Hillary Clinton finally says she opposes Keystone pipeline, implies support for oil trains

Repost from the New York Times
[Editor:  Playing both “sides” and giving in to the supposed inevitability of crude by rail, this quote from the article: “Anticipating criticism from backers of the project that her opposition would cost construction jobs, she pledged to soon detail a clean energy policy that would put thousands of Americans to work repairing leaky existing pipelines and improving train tracks that carry oil by rail.”  See Sen. Bernie Sanders’ unequivocal view on Keystone XL.  – RS]

Hillary Clinton Says She Opposes Keystone Pipeline

By Trip Gabriel, September 22, 2015 5:35 pm ET
Clinton described some drug companies as “bad actors making a fortune off of people’s misfortune.” Photo: Gareth Patterson, Associated Press
Hillary Clinton | Photo: Gareth Patterson, Associated Press

Hillary Rodham Clinton said on Tuesday that she opposed building the Keystone XL oil pipeline, revealing her position on an issue that divides two Democratic constituencies, organized labor and environmentalists, and that she has long declined to address.

In announcing her opposition to the project, a litmus test for grass-roots environmentalists and which her rivals for the Democratic nomination had already opposed, Mrs. Clinton said that the pipeline was “a distraction from the important work we have to do to combat climate change.”

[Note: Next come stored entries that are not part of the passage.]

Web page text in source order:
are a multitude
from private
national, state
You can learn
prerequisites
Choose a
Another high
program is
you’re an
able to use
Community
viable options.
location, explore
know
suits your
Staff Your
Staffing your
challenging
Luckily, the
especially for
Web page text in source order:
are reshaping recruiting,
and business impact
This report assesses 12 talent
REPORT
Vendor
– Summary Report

She declared her position during a campaign appearance in Iowa and on the day Pope Francis, who has challenged the world to act decisively on climate change, arrived in Washington amid a burst of attention. An aide to Mrs. Clinton said that the campaign had briefed the White House ahead of her announcement.

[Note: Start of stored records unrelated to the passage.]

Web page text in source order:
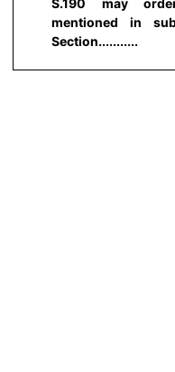
mentioned in
Section...........
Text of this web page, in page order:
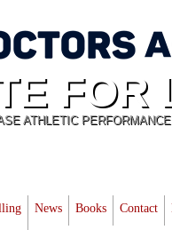
FOR
ATHLETIC
News Books Contact

Mrs. Clinton said that building the nearly 1,200-mile pipeline, which would carry heavily polluting oil from Canada to refineries on the Gulf Coast, was not “in the best interest of what we need to do to combat climate change.”

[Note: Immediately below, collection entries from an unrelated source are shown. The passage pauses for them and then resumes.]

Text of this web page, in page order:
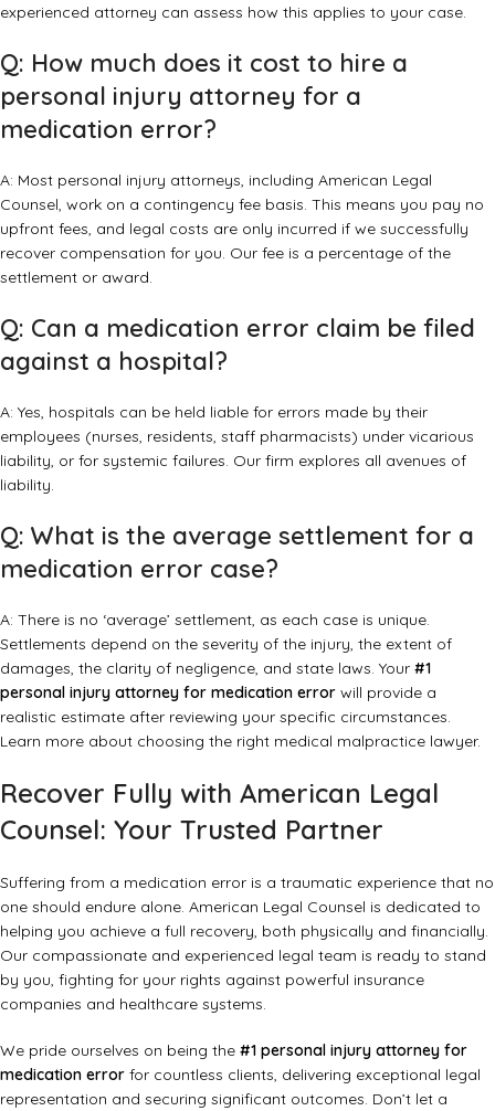
experienced attorney can assess how this applies to your case.
Q: How much does it cost to hire a
personal injury attorney for a
medication error?
A: Most personal injury attorneys, including American Legal
Counsel, work on a contingency fee basis. This means you pay no
upfront fees, and legal costs are only incurred if we successfully
recover compensation for you. Our fee is a percentage of the
settlement or award.
Q: Can a medication error claim be filed
against a hospital?
A: Yes, hospitals can be held liable for errors made by their
employees (nurses, residents, staff pharmacists) under vicarious
liability, or for systemic failures. Our firm explores all avenues of
liability.
Q: What is the average settlement for a
medication error case?
A: There is no ‘average’ settlement, as each case is unique.
Settlements depend on the severity of the injury, the extent of
damages, the clarity of negligence, and state laws. Your #1
personal injury attorney for medication error will provide a
realistic estimate after reviewing your specific circumstances.
Learn more about choosing the right medical malpractice lawyer.
Recover Fully with American Legal
Counsel: Your Trusted Partner
Suffering from a medication error is a traumatic experience that no
one should endure alone. American Legal Counsel is dedicated to
helping you achieve a full recovery, both physically and financially.
Our compassionate and experienced legal team is ready to stand
by you, fighting for your rights against powerful insurance
companies and healthcare systems.
We pride ourselves on being the #1 personal injury attorney for
medication error for countless clients, delivering exceptional legal
representation and securing significant outcomes. Don’t let a

Anticipating criticism from backers of the project that her opposition would cost construction jobs, she pledged to soon detail a clean energy policy that would put thousands of Americans to work repairing leaky existing pipelines and improving train tracks that carry oil by rail.

There are “a lot more jobs from my perspective on a North American clean energy agenda than you would ever get from one pipeline crossing the border,” she said.

Energy and policy experts have long said that the battle over Keystone XL is chiefly political, because the pipeline would have little effect on either climate change or the United States job market. A State Department analysis last year found the pipeline would not significantly add to carbon pollution, because the oil was already reaching refineries by other pipelines and by rail.

Asked repeatedly about the pipeline since she declared her candidacy this spring, Mrs. Clinton has said that because she initiated a review of the project while secretary of state, it was inappropriate for her to weigh in while the Obama administration studied the issue. While a member of the administration in 2010, she said she was inclined to approve it.

She declined to address the issue even when she rolled out the first phase of a plan in July to produce a third of the nation’s electricity from renewable sources like wind and solar by 2027.

“If it is undecided when I become president, I will answer your question,” Mrs. Clinton told a New Hampshire voter at the time who pressed her on the Keystone question.

She was criticized by Senator Bernie Sanders of Vermont, a staunch pipeline opponent, who said, “I have a hard time understanding that response.”

Last week, Mrs. Clinton moved away from her careful neutrality, telling voters that she was “putting the White House on notice” that she would announce her position shortly, “because I can’t wait.”

In a statement on Tuesday, Mr. Sanders said he was glad Mrs. Clinton “finally has made a decision, and I welcome her opposition to the pipeline.”

Environmental groups also applauded Mrs. Clinton. “Secretary Clinton’s recent clean energy proposal, coupled with her opposition to drilling in the Arctic Ocean and now to Keystone XL, is both inspiring and exciting,” the League of Conservation Voters said in a statement.